One minor detail I forgot to mention:

Last week when I was pulling all sorts of codes, I went and checked my downpipe and found it was loose pre-cat. The downpipe was still connected to the cat, but the cat had shifted backwards towards the rear of the car, and was loose. There were even some witness marks on it. I suspect the car was running with a loose cat for the first week (or two weeks). 

Now I've made double sure that the cat was firmly clamped in place. It looks like my clamp was not fitting directly over the compressible portion of the cat before (with the three slits on the pipe). 

Could this have destroyed my cat? I could hear a rattle from the exhaust at certain RPMs while accelerating hard. If it destroyed my cat, would it be causing the low power issues?

Also the car seems to deliver good power like I remembered when I stab the gas hard ( at, or close to 100% throttle) when the RPM is at 3,500 or higher. This is the ONLY scenario where I could still hear the wastegate opening.
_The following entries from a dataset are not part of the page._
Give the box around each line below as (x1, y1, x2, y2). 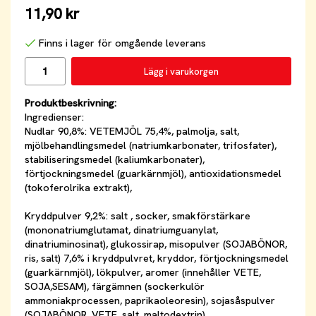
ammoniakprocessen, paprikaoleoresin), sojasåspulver (25, 294, 275, 308)
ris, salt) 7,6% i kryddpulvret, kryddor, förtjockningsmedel (25, 252, 288, 265)
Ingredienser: (25, 111, 84, 124)
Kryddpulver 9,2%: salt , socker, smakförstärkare (25, 209, 250, 223)
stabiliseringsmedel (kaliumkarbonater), (25, 153, 205, 166)
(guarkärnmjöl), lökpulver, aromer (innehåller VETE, (25, 266, 261, 279)
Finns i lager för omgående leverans (39, 37, 206, 50)
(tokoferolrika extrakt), (25, 181, 132, 195)
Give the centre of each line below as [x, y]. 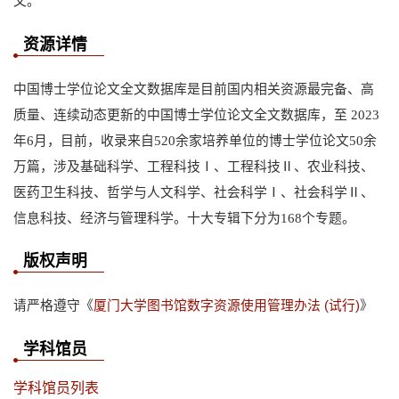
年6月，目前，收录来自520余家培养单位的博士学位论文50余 [195, 140]
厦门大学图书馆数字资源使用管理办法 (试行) [227, 306]
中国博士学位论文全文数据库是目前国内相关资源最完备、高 [194, 89]
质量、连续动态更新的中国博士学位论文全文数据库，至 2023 [196, 114]
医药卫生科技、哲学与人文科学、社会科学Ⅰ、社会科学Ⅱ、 [194, 192]
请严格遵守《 [53, 306]
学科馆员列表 [56, 387]
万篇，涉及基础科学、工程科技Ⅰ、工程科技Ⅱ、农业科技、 [194, 166]
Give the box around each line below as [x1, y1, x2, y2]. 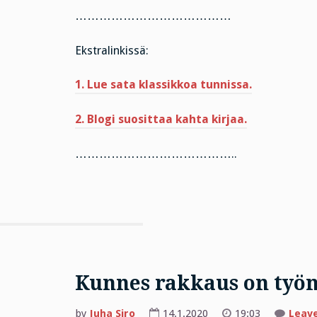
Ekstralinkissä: [74, 43, 149, 57]
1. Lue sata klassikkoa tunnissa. [74, 78, 252, 92]
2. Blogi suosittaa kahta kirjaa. [74, 113, 247, 127]

When the car was running right, even a modestly firm pedal effort would open up the wastegates (i.e: at medium loads at around 3,000 RPM, without the need to stab the throttle hard).

Here is the portion pre-cat that slid off. It is before the secondary O2 sensor. I cannot find any codes that were set off.


----------



## Super .:R-Type (Aug 6, 2013)

I'm not nearly as knowledgeable as some of the other guys who have replied so far, but I'll offer a hypothesis:

Unburnt fuel detonates in exhaust and either a) blows DP loose or b) blows DP loose & destroys cat
Destroyed cat chunks clogging DP and/or catback causing backpressure in exhaust making car feel sluggish


----------



## bzflag (Apr 27, 2003)

perpetuus_delirium said:


> You are right, the logs don't reveal a problem. But, it most definitely is there... and is not being picked up by the sensors.
> 
> If I am building proper boost, could an exhaust leak still be possible?
> 
> ...





perpetuus_delirium said:


> One minor detail I forgot to mention:
> 
> Last week when I was pulling all sorts of codes, I went and checked my downpipe and found it was loose pre-cat. The downpipe was still connected to the cat, but the cat had shifted backwards towards the rear of the car, and was loose. There were even some witness marks on it. I suspect the car was running with a loose cat for the first week (or two weeks).
> 
> ...


IMO, the logs do reveal a problem. Even though you're not pulling an excessive amount of timing, your advance is way too low on boost ramp up. Single digit advance is normal in this area, but not 6deg ATDC. You're down 10-15deg from ideal in this area. You can also see the wall you refer to by the massive stall in MAF flow. Might want to run some logs that include the throttle angle.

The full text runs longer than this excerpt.